While it is generally fine to install development tools like a text editor on the course VM, do not run software updates or upgrade installed packages, as it could render a lab inoperable. If you find yourself with a botched docker container due to updates or accidental changes – or simply want an unmodified container – open the lab in VS Code and press F1, search for Rebuild Container; once rebuilt you can Reopen in Container to open the lab in a fresh container.
How do I resolve errors with Docker Desktop not starting due to “not enough space on the disk”?
You will likely need to clean up some space on your primary hard drive
(ex: C://
on Windows) so you have at least 5GB of free space.
One way to do this is by removing the old containers from docker.
Alternatively, another workaround you can try to reduce the amount of memory
Docker Desktop consumes through its settings:
How do I install Docker Desktop when it fails due to errors like “Docker Desktop requires Windows 10 Pro/Enterprise (15063+) or Windows 10 Home (19018+)”?

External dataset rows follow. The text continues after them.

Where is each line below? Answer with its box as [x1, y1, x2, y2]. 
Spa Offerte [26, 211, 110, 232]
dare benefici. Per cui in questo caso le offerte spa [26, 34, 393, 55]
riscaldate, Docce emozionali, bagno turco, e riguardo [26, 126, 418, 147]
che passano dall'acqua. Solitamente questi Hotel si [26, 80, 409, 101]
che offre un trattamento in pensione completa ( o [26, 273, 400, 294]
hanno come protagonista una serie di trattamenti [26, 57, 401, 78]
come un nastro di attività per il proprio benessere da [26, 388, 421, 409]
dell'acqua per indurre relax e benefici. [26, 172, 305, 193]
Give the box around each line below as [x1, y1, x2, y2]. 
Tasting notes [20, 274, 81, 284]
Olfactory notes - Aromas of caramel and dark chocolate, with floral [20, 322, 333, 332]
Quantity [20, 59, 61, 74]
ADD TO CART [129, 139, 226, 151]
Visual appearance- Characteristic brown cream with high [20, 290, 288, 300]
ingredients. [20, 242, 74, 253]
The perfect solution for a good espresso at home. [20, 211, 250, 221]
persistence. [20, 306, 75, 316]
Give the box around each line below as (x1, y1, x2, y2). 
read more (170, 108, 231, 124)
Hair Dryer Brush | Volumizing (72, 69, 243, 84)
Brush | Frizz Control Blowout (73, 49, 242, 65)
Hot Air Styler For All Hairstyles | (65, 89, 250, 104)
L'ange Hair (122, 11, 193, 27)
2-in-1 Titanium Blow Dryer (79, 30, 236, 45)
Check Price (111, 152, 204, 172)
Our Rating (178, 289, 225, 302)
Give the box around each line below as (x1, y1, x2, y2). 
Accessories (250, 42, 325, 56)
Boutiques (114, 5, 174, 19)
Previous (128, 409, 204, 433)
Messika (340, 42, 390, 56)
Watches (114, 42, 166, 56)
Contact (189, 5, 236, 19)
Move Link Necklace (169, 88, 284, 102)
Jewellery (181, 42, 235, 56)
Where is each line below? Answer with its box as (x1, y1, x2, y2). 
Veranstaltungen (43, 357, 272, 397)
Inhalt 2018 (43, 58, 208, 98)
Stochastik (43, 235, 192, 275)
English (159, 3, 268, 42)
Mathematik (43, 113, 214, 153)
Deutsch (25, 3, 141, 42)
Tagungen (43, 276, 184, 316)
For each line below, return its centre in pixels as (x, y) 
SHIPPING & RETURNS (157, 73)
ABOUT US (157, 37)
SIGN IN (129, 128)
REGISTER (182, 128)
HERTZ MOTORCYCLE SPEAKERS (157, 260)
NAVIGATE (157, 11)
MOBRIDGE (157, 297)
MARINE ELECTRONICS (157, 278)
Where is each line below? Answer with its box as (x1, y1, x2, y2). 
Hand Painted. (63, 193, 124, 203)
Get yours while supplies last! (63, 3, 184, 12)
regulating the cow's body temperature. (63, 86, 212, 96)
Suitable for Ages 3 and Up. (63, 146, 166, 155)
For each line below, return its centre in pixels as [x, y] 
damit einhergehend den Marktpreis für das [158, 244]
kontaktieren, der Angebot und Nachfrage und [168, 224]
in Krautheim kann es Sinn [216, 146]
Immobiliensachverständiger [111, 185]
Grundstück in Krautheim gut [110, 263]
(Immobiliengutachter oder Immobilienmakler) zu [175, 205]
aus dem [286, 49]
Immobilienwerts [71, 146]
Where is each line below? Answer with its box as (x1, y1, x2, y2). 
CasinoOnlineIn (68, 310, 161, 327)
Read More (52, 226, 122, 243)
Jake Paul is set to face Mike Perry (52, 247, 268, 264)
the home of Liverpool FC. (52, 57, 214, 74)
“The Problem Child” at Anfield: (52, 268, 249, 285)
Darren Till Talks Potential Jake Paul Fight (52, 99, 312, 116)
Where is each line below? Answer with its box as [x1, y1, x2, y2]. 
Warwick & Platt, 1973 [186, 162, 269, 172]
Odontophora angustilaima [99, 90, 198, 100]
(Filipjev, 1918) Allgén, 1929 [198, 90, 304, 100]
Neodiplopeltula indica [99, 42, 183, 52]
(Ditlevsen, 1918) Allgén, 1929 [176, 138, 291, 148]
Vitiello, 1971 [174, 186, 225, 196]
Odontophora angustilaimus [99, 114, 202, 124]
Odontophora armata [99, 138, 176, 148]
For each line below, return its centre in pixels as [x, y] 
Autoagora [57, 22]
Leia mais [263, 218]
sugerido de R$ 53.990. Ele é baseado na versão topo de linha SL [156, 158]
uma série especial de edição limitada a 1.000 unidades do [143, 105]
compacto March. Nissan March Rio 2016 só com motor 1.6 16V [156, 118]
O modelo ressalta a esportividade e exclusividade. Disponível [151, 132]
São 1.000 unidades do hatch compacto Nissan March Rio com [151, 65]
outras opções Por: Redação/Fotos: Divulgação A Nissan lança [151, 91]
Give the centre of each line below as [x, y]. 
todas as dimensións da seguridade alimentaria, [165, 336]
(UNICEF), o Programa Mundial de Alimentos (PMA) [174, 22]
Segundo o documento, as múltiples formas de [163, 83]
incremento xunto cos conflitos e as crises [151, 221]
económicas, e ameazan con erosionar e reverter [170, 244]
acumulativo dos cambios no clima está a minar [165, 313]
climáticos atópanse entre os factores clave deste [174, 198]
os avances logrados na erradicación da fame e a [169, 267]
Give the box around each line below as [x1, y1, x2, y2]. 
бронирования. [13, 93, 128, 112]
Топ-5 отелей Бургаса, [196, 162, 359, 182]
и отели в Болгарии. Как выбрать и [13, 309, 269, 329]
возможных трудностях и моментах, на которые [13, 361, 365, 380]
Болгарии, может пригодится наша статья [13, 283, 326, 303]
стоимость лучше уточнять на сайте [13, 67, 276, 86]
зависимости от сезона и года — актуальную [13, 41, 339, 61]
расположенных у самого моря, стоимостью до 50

Apply Windows 10 updates so that your version is greater-than-or-equal to the required build number specified in the error message.
My “docker pull” command fails due to an “input/output” error, how do I fix this?
Restart your computer and try again.
If the problem persists, restart the Docker application.
If you’re using Mac, you should see a Docker icon in the menu bar
which you can open and click “Restart”.
If you’re on Linux, you can run
sudo systemctl restart docker
or sudo service docker restart
.
If you’re on Windows, you can also open up the Docker Desktop applet
and restart from the GUI, or run Restart-Service docker
in a Powershell terminal.
When using the course Docker container, my gdb debugging process fails to start due to some error like “warning: ptrace: Operation not permitted”.
This is likely to happen if your host operating system is Linux, and there are security settings on the host blocking this ability. Please make sure you go through the docker installation documentation and ensure you’ve completed all the steps, including adding your current user to the docker group
sudo usermod -aG docker $USER
and restart your machine.
I’m using VirtualBox for another class and Docker for this class. I find I need to restart my computer due to Docker requiring Hyper-V and VirtualBox not supporting Hyper-V. Is there a way I can run both without restarting?
More recent versions of VirtualBox do support Hyper-V virtualization, however it’s a setting that must be enabled on a per-VM basis. In VirtualBox, you should be able to open the settings of a stopped VM, navigate to System > Acceleration, and change the paravirtualization interface to Hyper-V like so:
This should enable you to keep Hyper-V enabled on your host machine whilst preserving the ability to use Docker and VirtualBox VMs at the same time.
Alternatively, it’s also possible to run Docker within a Linux-based VM. You can follow installation instructions here for Ubuntu, but if you’re not using Ubuntu there are some other flavors of Linux on the left navigation panel.